TASK REQUIREMENTS: The records below need to come back exactly as they are, pictures omitted.

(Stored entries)

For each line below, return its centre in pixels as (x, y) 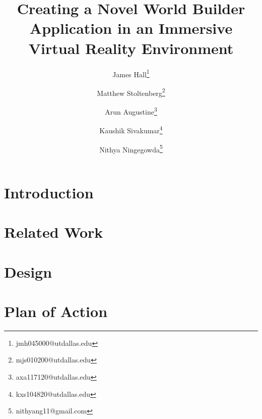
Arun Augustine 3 (131, 111)
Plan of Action (56, 311)
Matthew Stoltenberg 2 (131, 92)
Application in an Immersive (131, 28)
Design (28, 271)
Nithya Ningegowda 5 (131, 148)
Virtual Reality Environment (131, 48)
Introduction (49, 192)
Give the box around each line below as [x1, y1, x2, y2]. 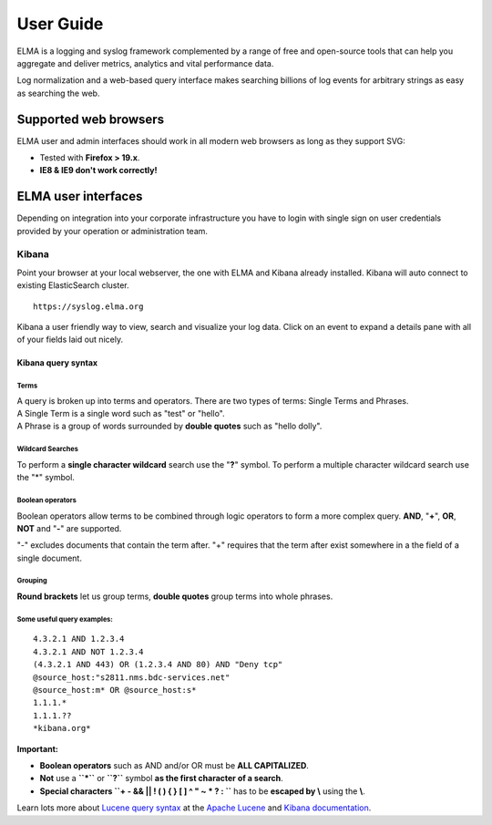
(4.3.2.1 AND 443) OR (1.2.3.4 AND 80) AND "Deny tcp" [33, 659, 283, 670]
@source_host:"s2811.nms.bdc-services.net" [33, 672, 231, 683]
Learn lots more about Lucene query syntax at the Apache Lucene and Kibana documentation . [16, 802, 372, 813]
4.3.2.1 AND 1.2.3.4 [33, 634, 125, 645]
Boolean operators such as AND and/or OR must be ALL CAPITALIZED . [39, 759, 310, 770]
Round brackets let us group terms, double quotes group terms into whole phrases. [16, 591, 333, 602]
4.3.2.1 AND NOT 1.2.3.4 [33, 646, 144, 656]
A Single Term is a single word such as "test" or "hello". [16, 407, 225, 418]
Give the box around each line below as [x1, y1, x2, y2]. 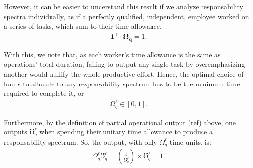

ANSWER BOX:
For each line below, return its centre in pixels as (x, y) 
Arun Augustine 3 (131, 111)
Plan of Action (56, 311)
Matthew Stoltenberg 2 (131, 92)
Application in an Immersive (131, 28)
Design (28, 271)
Nithya Ningegowda 5 (131, 148)
Virtual Reality Environment (131, 48)
Introduction (49, 192)
Give the box around each line below as [x1, y1, x2, y2]. 
(4.3.2.1 AND 443) OR (1.2.3.4 AND 80) AND "Deny tcp" [33, 659, 283, 670]
@source_host:"s2811.nms.bdc-services.net" [33, 672, 231, 683]
Learn lots more about Lucene query syntax at the Apache Lucene and Kibana documentation . [16, 802, 372, 813]
4.3.2.1 AND 1.2.3.4 [33, 634, 125, 645]
Boolean operators such as AND and/or OR must be ALL CAPITALIZED . [39, 759, 310, 770]
Round brackets let us group terms, double quotes group terms into whole phrases. [16, 591, 333, 602]
4.3.2.1 AND NOT 1.2.3.4 [33, 646, 144, 656]
A Single Term is a single word such as "test" or "hello". [16, 407, 225, 418]
Give the box around each line below as [x1, y1, x2, y2]. 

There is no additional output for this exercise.